Riassunto: tutte le ipotesi sono ancora valide. "Si deciderà a tempo debito".
Claudio Cia peraltro non ha mancato di "esprimere perplessità su un’eventuale internalizzazione della gestione da parte dell’Azienda sanitaria, che già oggi affronta evidenti difficoltà nel garantire l’ordinario: liste d’attesa, copertura di turni nei pronto soccorso e carenza di personale sanitario".
ALLE RADICI DEL PROGETTO.
"Confesso che stavolta ho sorriso!". Sono le parole che aprono un post su Facebook di Luca Zeni: l'avvocato classe '79 è stato per tanti anni in consiglio provinciale trentino, ricoprendo anche il ruolo di assessore alla salute, ma dal 2022 ha scelto di lasciare ruoli istituzionali.
Parole che aprono proprio una breve riflessione sulla questione Centro Nemo: "Nel 2019 la prima giunta provinciale Fugatti, con l’allora assessore alla salute Segnana, inaugurò il Centro Nemo di Villa Rosa di Pergine, vendendola come una loro invenzione. All’epoca ricordai che la delibera che lo prevedeva era del 2018, e il proponente era il sottoscritto, e sarebbe stato elegante da parte loro ricordarlo, inaugurando il Centro, invece di far finta di niente".

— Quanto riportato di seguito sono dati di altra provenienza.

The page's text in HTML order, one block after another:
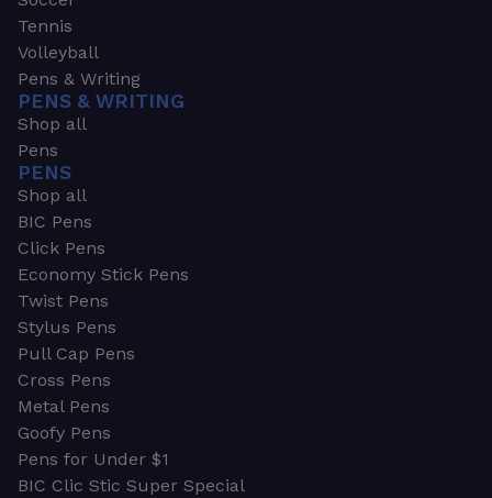
Tennis
Volleyball
Pens & Writing
PENS & WRITING
Shop all
Pens
PENS
Shop all
BIC Pens
Click Pens
Economy Stick Pens
Twist Pens
Stylus Pens
Pull Cap Pens
Cross Pens
Metal Pens
Goofy Pens
Pens for Under $1
BIC Clic Stic Super Special

A 7 anni di distanza, dice Zeni, si va oltre nella recidiva: "La consigliera Segnana dice che nel 2019 'le fu presentata la possibilità di portare il centro Nemo in Trentino' e che 'iniziarono le interlocuzioni' con Fondazione Serena onlus. Forse intende le sue personali interlocuzioni, visto che già era qualche anno che Apss e la Provincia già ce le avevano (soprattutto per iniziativa del direttore generale Bordon, che aveva sostenuto la proposta del dottor Bortolotti), prima di arrivare alla nostra delibera del 2018".

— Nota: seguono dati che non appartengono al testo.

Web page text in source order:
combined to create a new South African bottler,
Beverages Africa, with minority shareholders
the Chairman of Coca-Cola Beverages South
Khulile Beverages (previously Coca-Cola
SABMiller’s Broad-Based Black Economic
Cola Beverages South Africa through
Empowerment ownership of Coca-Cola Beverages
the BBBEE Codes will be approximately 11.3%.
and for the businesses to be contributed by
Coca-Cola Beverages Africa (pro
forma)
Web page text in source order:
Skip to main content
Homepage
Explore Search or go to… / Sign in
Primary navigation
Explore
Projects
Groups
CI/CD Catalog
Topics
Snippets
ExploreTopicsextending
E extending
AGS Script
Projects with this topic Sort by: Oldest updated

E' proprio Luca Zeni, parlando a il Dolomiti, a raccontare la genesi di questo Centro e del perché si trovi a Pergine Valsugana: "L'ospedale di Villa Rosa è figlio di una progettazione, realizzata negli anni Ottanta, che lo ha reso 'troppo grande' rispetto alle reali necessità: in sostanza si trattava di una struttura sovradimensionata, con la conseguenza che c'erano tanti spazi vuoti e inutilizzati. Come sfruttare e ottimizzare allora quello spazio sanitario? Negli anni sono stati inseriti vari tipi di servizi, dalle guardie mediche ai centri per i prelievi; ma Pergine, e Villa Rosa in particolare, sono stati sempre percepiti come un polo di riabilitazione di alto livello. E così anche grazie alla visione dei professionisti dell'ospedale, condivisa con la struttura politica e amministrativa dell'Azienda sanitaria, si decise di creare un centro di altissimo livello, perfettamente coerente con Villa Rosa, la sua storia e la sua vocazione".

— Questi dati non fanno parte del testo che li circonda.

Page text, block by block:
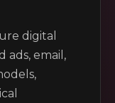
digital
ads, email,
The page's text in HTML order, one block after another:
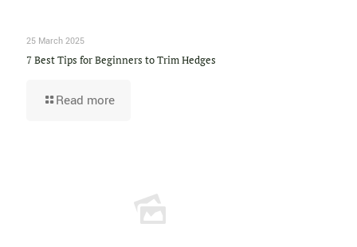
25 March 2025
7 Best Tips for Beginners to Trim Hedges
Read more

E si decise anche di partire con una gestione tra il pubblico, l'Azienda sanitaria, e il privato sociale rappresentato dalla Fondazione Serena. "All'epoca - spiega l'ex capogruppo del Pd in consiglio provinciale -, portare in territorio trentino un soggetto esterno, autorevole e con una rete di collegamenti importante fu considerato un valore aggiunto per il progetto: oggi giustamente l'assessorato fa e farà le sue valutazioni con tutti i numeri e gli elementi del caso per poter prendere la decisione migliore. L’auspicio, al di là di ogni questione politica, è che il lavoro di questi anni non vada perso e che il Centro Nemo di Pergine possa continuare a crescere".